9月21日 王奕倩教授学术报告(数统学院)

文章作者:  发布时间: 2017-09-20  浏览次数: 10

报 告 人:王奕倩

报告题目:A dynamical system method on quasiperiodic Schrödinger operators

报告时间:2017年9月21日(周四)下午16:00

报告地点:静远楼1508报告厅

主办单位:数学与统计学院、科技处

报告人简介:

    王奕倩,南京大学教授,博士生导师.1999年在北京大学数学系获博士学位.主要研究方向:Hamiltonian动力系统与KAM理论;耦合混沌动力系统中的同步性态;拟周期薛定谔cocycle动力系统.共主持国家自然科学基金面上项目3项,作为主要成员参加国家973重大项目1项;在Duke.Math.J., J.Func.Anal. J.Differential Equations等重要期刊发表多篇论文,结果得到菲尔兹奖获得者A.Avila, ICM报告人S.Jitomirskaya和M.Schlag的肯定,被Invent.Math., J.Eur. Math. Soc.,Comm. Math.
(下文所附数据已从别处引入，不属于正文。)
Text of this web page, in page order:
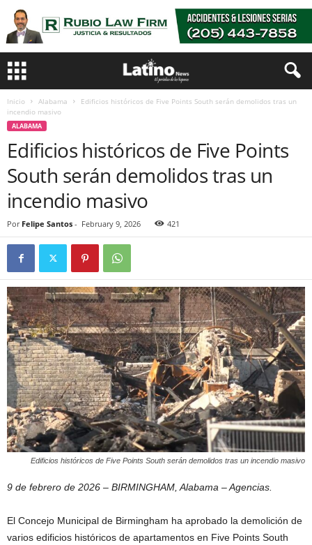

Phys.等一流杂志引用和好评;近五年应邀在美国加州理工学院、德国Oberwolfach数学所、英国剑桥大学牛顿数学所参加学术活动.

报告摘要:

    In 1958, Anderson proposed a model of Schrodinger operators(SO) for a crystal with random impurities and found that the so-called Anderson localization is the mechanism for the non-conductivity of it. Since then SO has been an active area in mathematics. From 1970s, a lot of important works on properties of spectrum and the corresponding (generalized) eigen-functions of quasi-periodic SO have been obtained, among which the occurrence of Anderson localization, the existence of phase transition and the cantor structure of spectrum are the most exciting results. In this talk we will introduce the physical background and history of spectrum theory of quasi-periodic SO. It is worthy to note, however, that most of results depend heavily on analytic conditions and are difficult to be extended to smooth situations. We then introduce a new dynamical system method on quasiperiodic SO. Based on it, we obtain a series of results only under smooth conditions. Some of them are new even in analytic topology.